Ion channels are proteins that act as selective pores in the cell’s phospholipid bilayer, allowing charged particles that would’ve been stopped by that hydrophobic structure to pass through, entering or exiting the cell. Ion channels achieve this by forming a tube-like structure, with one end inside the cell, one end outside the cell, and a hydrophobic middle sitting comfortably among the lipids of the bilayer.
These pores are selective, however. First, they generally let only specific ions through, using mechanisms discussed here. Second, they can allow ions through only under specific circumstances. For example, many ion channels, hiding under the sobriquet ionotropic receptors, only allow cations through in the presence of a ligand, often a neurotransmitter.

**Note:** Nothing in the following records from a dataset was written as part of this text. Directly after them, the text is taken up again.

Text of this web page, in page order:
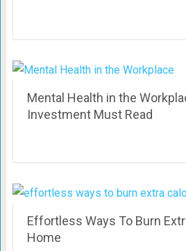
Mental Health in the
Investment Must Read
Effortless Ways To Burn
Home
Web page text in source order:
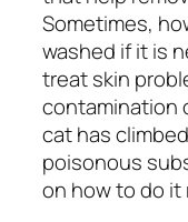
Sometimes,
washed if it is
treat skin
contamination
cat has
poisonous
on how to do it
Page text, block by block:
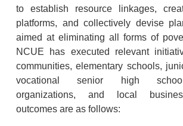
to establish resource linkages,
platforms, and collectively devise
aimed at eliminating all forms of
NCUE has executed relevant
communities, elementary schools,
vocational senior high
organizations, and local
outcomes are as follows:
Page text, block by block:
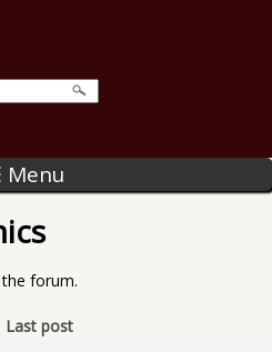
forum.
Last post
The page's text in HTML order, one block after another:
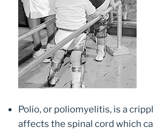
Polio, or poliomyelitis, is a
affects the spinal cord which
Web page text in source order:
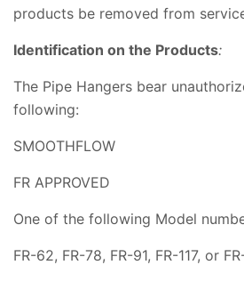
products be removed from
Identification on the Products:
The Pipe Hangers bear
following:
SMOOTHFLOW
FR APPROVED
One of the following Model
FR-62, FR-78, FR-91, FR-117, or
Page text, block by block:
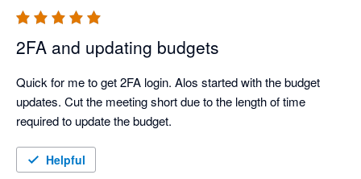
2FA and updating budgets
Quick for me to get 2FA login. Alos started with the budget
updates. Cut the meeting short due to the length of time
required to update the budget.
Helpful
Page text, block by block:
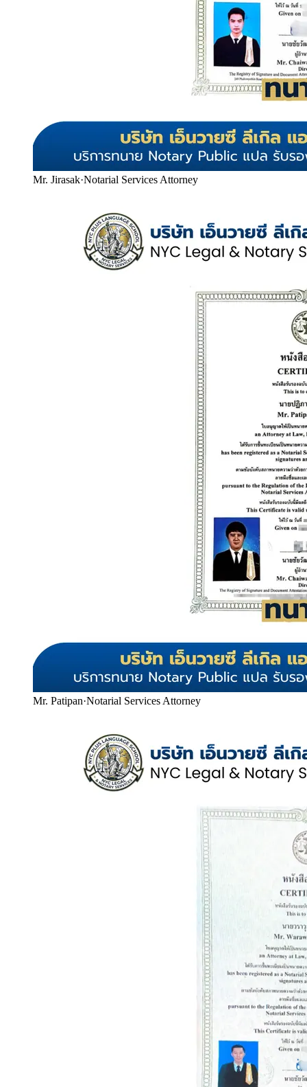
Mr. Jirasak·Notarial Services Attorney
Mr. Patipan·Notarial Services Attorney
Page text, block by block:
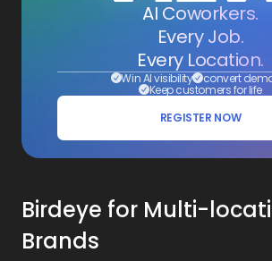
AI Coworkers.
Every Job.
Every Location.
Win AI visibility convert
Keep customers for life
REGISTER NOW
Birdeye for Multi-
Brands
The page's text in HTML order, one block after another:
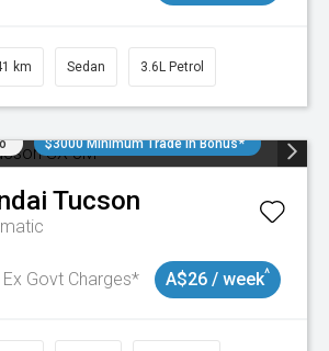
km Sedan 3.6L Petrol
$3000 Minimum Trade In Bonus*
Tucson
Ex Govt Charges* A$26 / week^
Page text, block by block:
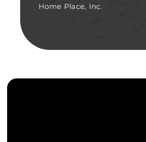
Home Place, Inc.
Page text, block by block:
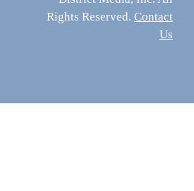
Rights Reserved. Contact
Us
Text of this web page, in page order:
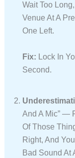
Wait Too
Venue At A
One Left.
Fix: Lock In
Second.
And A Mic” —
Of Those
Right, And
Bad Sound At
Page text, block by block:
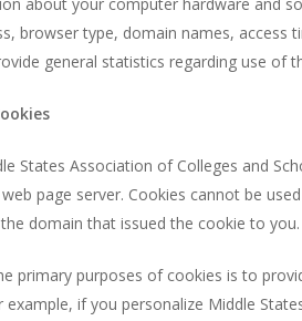
browser type, domain names,
general statistics regarding use of
States Association of Colleges and
web page server. Cookies cannot be
domain that issued the cookie to you.
primary purposes of cookies is to
example, if you personalize Middle
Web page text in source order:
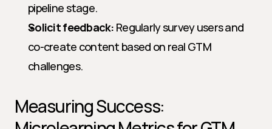
pipeline stage.
Solicit feedback: Regularly survey users and
co-create content based on real GTM
challenges.
Measuring Success:
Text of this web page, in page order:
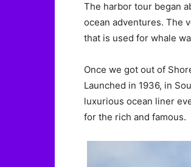
The harbor tour began
ocean adventures. The
that is used for whale
Once we got out of
Launched in 1936, in
luxurious ocean liner
for the rich and famous.
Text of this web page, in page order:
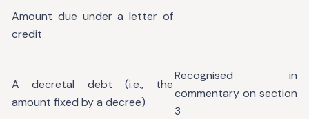
Amount due under a letter of
credit
A decretal debt (i.e., the
amount fixed by a decree)
Recognised in
commentary on section
3
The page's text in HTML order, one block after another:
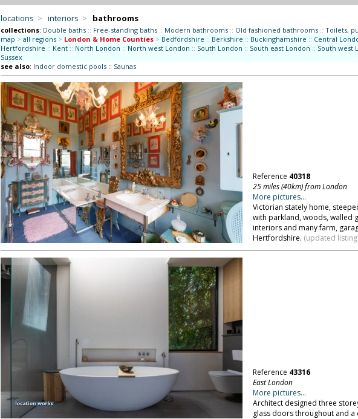
locations > interiors > bathrooms
collections: Double baths :: Free-standing baths :: Modern bathrooms :: Old fashioned bathrooms :: Toilets,
map > all regions > London & Home Counties > Bedfordshire :: Berkshire :: Buckinghamshire :: Central
Hertfordshire :: Kent :: North London :: North west London :: South London :: South east London :: South west
Sussex
see also: Indoor domestic pools:: Saunas
Reference 40318
25 miles (40km) from London
More pictures...
Victorian stately home,
with parkland, woods, walled
interiors and many farm,
Hertfordshire. (updated
Reference 43316
East London
More pictures...
Architect designed three
glass doors throughout and a

We are concerned with a different class of ion channel: the voltage-gated ion channel. Such a channel allows ions to pass only at specific voltages. Since passing ions changes voltage, the resulting voltage dynamics can be quite complicated – positive feedback loops, negative feedback loops, oscillations, and more! There are some excellent examples among the multifarious and exotic action potentials of the heart.
The mechanism by which this occurs in most cases is obvious enough that it was predicted by Hodgkin and Huxley when they first characterized the action potential. Namely, the changing charge distribution inside and outside the cell moves a set of charged amino acids inside the protein, inducing large-scale conformational changes that include the pore opening.
Experimental confirmation of this hypothesis had to wait for finer electrical instrumentation. H+H correctly predicted, however, the form of that experimental evidence, viz that the movement of these charges could be detected as a stupidly small current, more formally known as the “gating current”. This was confirmed by Armstrong and Benzanilla in 1973.
The advent of more advanced molecular biology techniques has added a few more details, but not many. It is known that a particular set of amino acids located near each other detect the charge, but the exact manner that they respond is still under debate.
There is one other kind of voltage-gating: ion-block, most associated with the NMDA receptor. In these receptors, extra-cellular magnesium is attracted to the pore-lining domain at the resting potential, and so binds to it, preventing other ions from passing through. When the cell is depolarized, these ions are no longer attracted to the domain, and so they unbind, allowing other ions to pass through.
Kandel and Schwartz, 5e. The Mechanisms of Voltage-Gating and Ion Permeation Have Been Inferred from Electrophysiological Measurements. Subsection 2-7-4.
A delightful 2012 review by WA Catterall: “Voltage-gated sodium channels at 60: structure, function and pathophysiology”, in J Physiol.
Armstrong and Benzanilla, 1973. “Charge Movement Associated with the Opening and Closing of the Activation Gates of the Na Channels”, in J Gen Physiol.